CAPOEIRA E SEUS CANTADORES

Por: Jean Pangolin

Mestre Jean Pangolin
A musicalidade traz em si um elemento fundamental para o desenvolvimento da capoeira, pois ela será responsável pelo encadeamento ritualístico, pela oralidade na construção do conhecimento, pelo “balanço” do jogo e pela construção simbólica da “atmosfera” da “vadiação”.

A musicalidade nunca será uma simples conseqüência fisiológica da articulação bem sucedida entre cordas vocais, músculos da face e diafragma, pois em capoeira a complementaridade entre os diferentes, articulados em propósito comum para o coletivo, supera qualquer perspectiva ou habilidade individual, transformando o bom cantador naquele que mais motiva o coletivo a cantar junto, muitas vezes ofuscando a própria voz de quem puxa o canto, ou seja, cantador de “verdade” na capoeira não é o que mais aparece, mas o que projeta o conjunto da roda em ritual.

O bom cantador nem sempre é aquele com a voz mais bonita e empostada, nem sempre é o que tem a melhor pronuncia e português correto, nem sempre é o que grita mais alto.....O bom cantador é o que cantando encanta, aquele que consegue captar a magia do momento do jogo, fazendo com que sua cantiga seja o “catalisador” de uma química que eleva os capoeiras a um “transe” coletivo, que de tão especial nos faz sonhar acordado.

Não existe bom jogo sem boa musicalidade, pois a organicidade da roda é um complexo sistema multifacetado, lembrando o corpo humano, em que cada órgão cumpre uma função distinta a favor do funcionamento de todo o sistema para que a vida aconteça. Assim, tão importante quanto o “movimento”, aquilo que o impulsiona, harmoniza e qualifica, também deve ser considerado e exercitado, a cantiga.

È impressionante como Mestre Boca Rica, cantando quase sussurrando, com um único berimbau, se espalhou pelo planeta como um vírus positivo da boa capoeiragem......Impressionante como décadas mais tarde, as gravações de Bimba, Pastinha, Waldemar, Canjiquinha, Camafeu de Oxossi e outros, ainda encantam, mesmo sem todos os recursos tecnológicos atuais.
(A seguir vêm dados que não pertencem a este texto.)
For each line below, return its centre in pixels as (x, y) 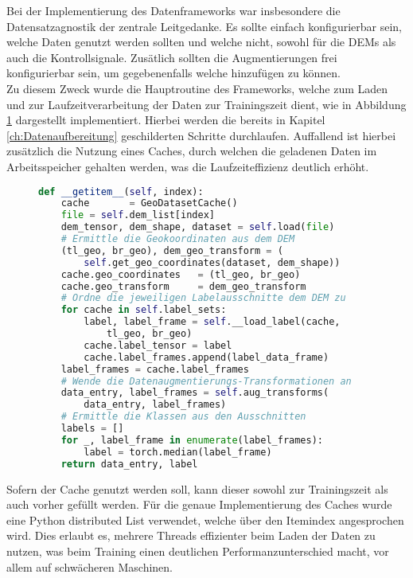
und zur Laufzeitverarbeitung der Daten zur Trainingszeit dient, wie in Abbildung (206, 104)
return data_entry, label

O maior desafio de um grande cantador em capoeira será sempre conseguir captar o “cheiro do dendê“ em uma roda, sendo simples, singelo e traduzindo na poesia de seu canto os mistérios da arte capoeira. Neste sentido, se você deseja qualificar seu canto, te recomendo que antes de cantar tente ouvir mais, e não ouça qualquer coisa, ouça os sons mais elementares produzidos pela mãe natureza, o ronco do mar, a suavidade das ondas, o fluir da cachoeira, o vento nas arvores, trovões e ate mesmo o pingo da chuva caindo no chão, percebendo que cada som deste esta articulado a um contexto especifico e complexo, sendo seu maior sentido a conexão com o todo.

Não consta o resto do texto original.